Ocular surface symptoms among individuals exposed to ambient levels of traffic derived air pollution – a cross-sectional study

Introduction

Studies conducted so far on air pollution and the human ocular surface have demonstrated a link between air pollution and ocular discomfort, abnormal tear structure, and ocular surface inflammation¹. There are only a handful of studies demonstrating the association between the signs and symptoms of the ocular surface with air pollution^2,3. Studies are even more infrequent from cities in developing countries, where the concentration of air pollutants in the environment is on rise. Air pollutants include minute particles such as particulate matter (PM), ozone (O₃), nitrogen dioxide (NO₂) and sulphur dioxide (SO₂). The most common measures of air pollution are the concentration of PM_2.5 and PM₁₀ in the air. PM_2.5 denote particulate matter that is smaller than 2.5 um and PM₁₀ denote particulate matter less than 10 um. Sources of air pollution include combustion of wood and fossil fuels, road transport, forest fires, road and building construction⁴. In Kathmandu, road transport is the main cause of air pollution. Over the last 20 years there has been a rapid increase in the number of vehicles in the Kathmandu valley. The increasing purchase of private vehicles due to inefficient public transport system may have led to the increase in the number of vehicles. From a cumulative number of 20,000 vehicles registered in the year 2000, the latest number of vehicles registered in the Kathmandu Valley has reached over 90,000 in the year 2015/16⁵. Kathmandu is considered as one of the most highly polluted cities in the world, and Nepal is listed as one of the most polluted countries according to the WHO urban air pollution database.

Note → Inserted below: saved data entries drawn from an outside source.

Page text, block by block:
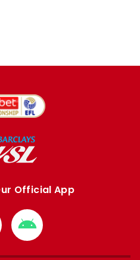
Official App
Download
from
Google
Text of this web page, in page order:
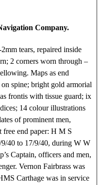
Company.
tears, repaired inside
2 corners worn through –
Maps as end
spine; bright gold armorial
frontis with tissue guard; ix
14 colour illustrations
of prominent men,
end paper: H M S
40 to 17/9/40, during W W
Captain, officers and men,
Vernon Fairbrass was
Carthage was in service

The annual average of the PM_2.5, CO and NO₂ concentration of Kathmandu for the year 2015 was 49 µg/m³ (range, 24–70), 438 µg/m³ (range, 298 – 517) and 176 µg/m³ (range, 47 – 315) with a maximum concentration during the winter season⁶. Similarly, even though the annual average value of black carbon (BC) is not available, a study conducted in Kathmandu in 2014 reported the levels of BC between 16.74 µgC/m³ – 16.74 µgC/m³ during the duration of their data collection period ((16 February–4 April 2014) and (20 July–22 August 2014))⁷. These values are clearly higher than the recommended level which raises a significant concern regarding the health of people exposed to these conditions.

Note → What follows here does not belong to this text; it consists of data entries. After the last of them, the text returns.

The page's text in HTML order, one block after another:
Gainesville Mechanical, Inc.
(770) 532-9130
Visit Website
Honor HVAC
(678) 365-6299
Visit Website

Traffic police officers in Kathmandu are prone to air pollution related disorders as they spend most of their time outdoors at various intersections controlling the flow of vehicles as modern electronic traffic management systems are unavailable in the city. Plenty of previous studies have reported a higher prevalence of respiratory disorders and early biological changes in the DNA⁸ of traffic officers who are exposed to air pollution as compared to control population⁹. However, very little attention has been paid on the ocular effect of air pollution in this population. Therefore, the purpose of this study was to determine the magnitude of ocular surface disorders based on a subjective symptoms questionnaire and a commonly used tear secretion test (Schirmer’s I test) in traffic police officers of Kathmandu, Nepal. In addition, the association between the two tests in this population was explored.

Methods

Results

The characteristics of participants used in this study are shown in Table 1. The mean age of the participants was 32±6 years. The OSDI questionnaire was completed by all subjects. The mean OSDI score was 30.11±19.70 (range 2 to 97.90). Based on the OSDI score, 81% of the participants reported symptoms of ocular surface disorder; over one third (38%) of the participants reported symptoms of severe ocular surface disorder (Figure 1).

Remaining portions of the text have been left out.